Good morning Ladies and Gentlemen. I would like to begin by acknowledging the traditional owners and custodians of the land on which we meet today, the Ngunnawal (none-a-wall) people, and pay my respects to their Elders both past and present.
Also I would also like to acknowledge Minister Joyce and Minister McFarlane. Today’s conversation is welcomed by the business community, and I am sure it will make a contribution to the future prosperity of our nation.
I’d like to thank CEDA for putting together two days of robust discussions.
I was struck when reading the abstract for this year’s State of the Nation.
Like so many Australians I listened intently to prime minister elect Abbott on the evening of September 7 last year. On that evening the words “open for business” resonated through living rooms across the nation – and the next morning dominated the headlines in our capital cities and our regions.
Today’s abstract states these words resulted in “headwinds of change flowing through our economy”, and warned that: “national productivity and economic growth have become increasingly constrained”.
It is twelve months since I shared this stage with Minister McFarlane, and today I would like focus on the issues we are still discussing – adding my perspective.
Shell has been in Australia for 113 years, and today more than ever we see Australia as a great place to do business.
As a nation Australia is blessed with some the planets most abundant natural resources and a small and highly educated population. We possess the natural gas, iron ore, arable soil and river systems that enable us to make this dry continent so productive.
We are also a nation served by world class infrastructure. Infrastructure built and paid for by many generations of hard working Australians. The roads, railways, ports, airports, mines, factories and universities that enable us to fully participate in the global economy.

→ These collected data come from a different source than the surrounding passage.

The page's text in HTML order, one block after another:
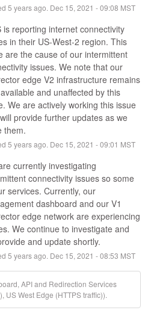
5 years ago. Dec 15, 2021 -09:08 MST
is reporting internet connectivity
in their US-West-2 region. This
are the cause of our intermittent
issues. We note that our
edge V2 infrastructure remains
and unaffected by this
We are actively working this issue
provide further updates as we
them.
5 years ago. Dec 15, 2021 -09:01 MST
currently investigating
connectivity issues so some
services. Currently, our
dashboard and our V1
edge network are experiencing
We continue to investigate and
and update shortly.
5 years ago. Dec 15, 2021 -08:53 MST
API and Redirection Services
US West Edge (HTTPS traffic)).
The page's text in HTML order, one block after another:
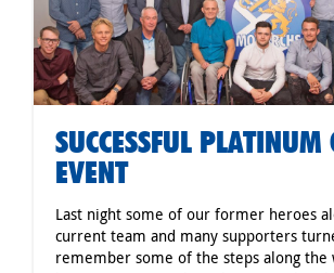
SUCCESSFUL PLATINUM
EVENT
Last night some of our former heroes
current team and many supporters
remember some of the steps along the
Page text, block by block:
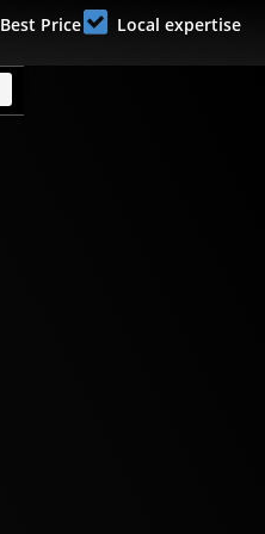
Best Price Local expertise
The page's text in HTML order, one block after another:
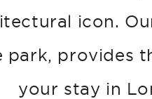
icon.
park, provides
your stay in
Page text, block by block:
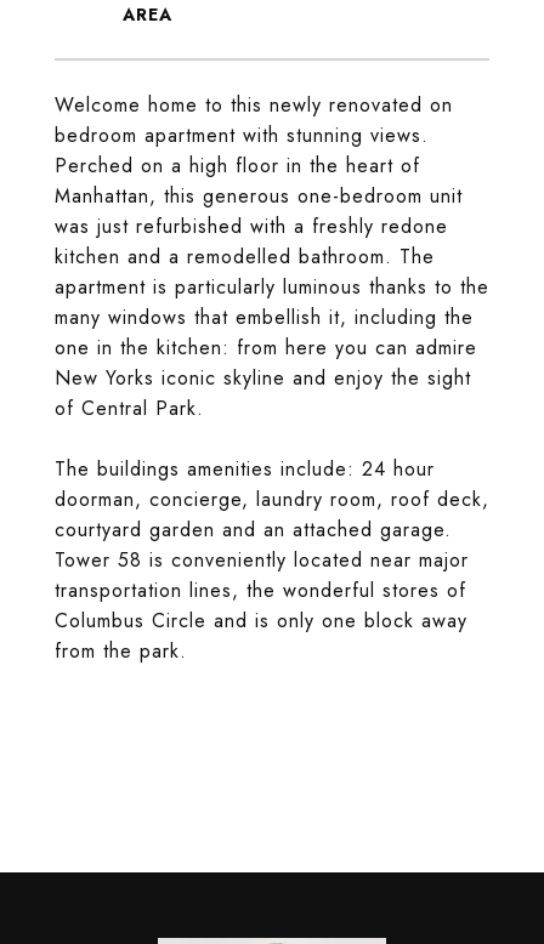
Welcome home to this newly renovated on
bedroom apartment with stunning views.
Perched on a high floor in the heart of
Manhattan, this generous one-bedroom unit
was just refurbished with a freshly redone
kitchen and a remodelled bathroom. The
apartment is particularly luminous thanks to the
many windows that embellish it, including the
one in the kitchen: from here you can admire
New Yorks iconic skyline and enjoy the sight
of Central Park.
The buildings amenities include: 24 hour
doorman, concierge, laundry room, roof deck,
courtyard garden and an attached garage.
Tower 58 is conveniently located near major
transportation lines, the wonderful stores of
Columbus Circle and is only one block away
from the park.
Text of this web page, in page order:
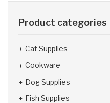
Product categories
Cat Supplies
Cookware
Dog Supplies
Fish Supplies
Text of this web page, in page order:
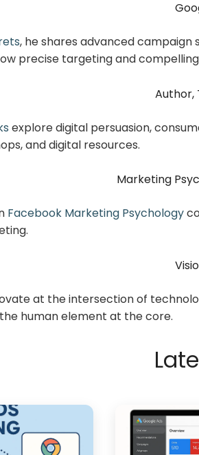
, he shares advanced
precise targeting and
Author,
explore digital persuasion,
and digital resources.
Marketing
Facebook Marketing Psychology
at the intersection of
human element at the core.
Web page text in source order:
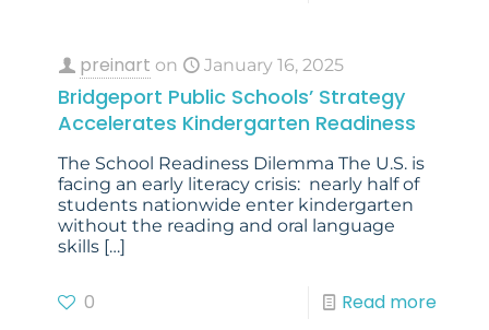
preinart on January 16, 2025
Bridgeport Public Schools’ Strategy
Accelerates Kindergarten Readiness
The School Readiness Dilemma The U.S. is
facing an early literacy crisis: nearly half of
students nationwide enter kindergarten
without the reading and oral language
skills […]
0 Read more
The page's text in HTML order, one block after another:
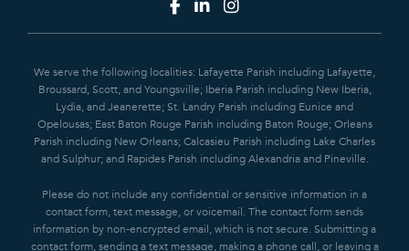
We serve the following localities: Lafayette Parish including Lafayette,
Broussard, Scott, and Youngsville; Iberia Parish including New Iberia,
Lydia, and Jeanerette; St. Landry Parish including Eunice and
Opelousas; East Baton Rouge Parish including Baton Rouge; Orleans
Parish including New Orleans; Calcasieu Parish including Lake Charles
and Sulphur; and Rapides Parish including Alexandria and Pineville.
Please do not include any confidential or sensitive information in a
contact form, text message, or voicemail. The contact form sends
information by non-encrypted email, which is not secure. Submitting a
contact form, sending a text message, making a phone call, or leaving a
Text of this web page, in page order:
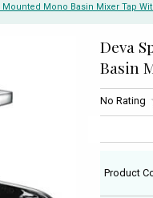
Mounted Mono Basin Mixer Tap
Deva
Basin
No Rating
Product
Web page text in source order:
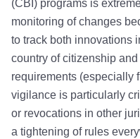
(CBI) programs is
monitoring of changes
to track both innovations
country of citizenship
requirements (especially
vigilance is particularly
or revocations in other
a tightening of rules
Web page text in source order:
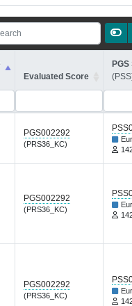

As an island economy Australia is a trading nation, and Australians have always benefited from free trade. Indeed it has been the willingness of Australians to trade and liberalise our economy that has delivered 22 consecutive years of economic growth.
As we cast an eye to the future, we quickly realise that these are the advantages of yesterday.
Herein lies the challenge. If we are to continue our trajectory of economic growth, and the advantages that brings our citizens, what are the hard choices we need to make today?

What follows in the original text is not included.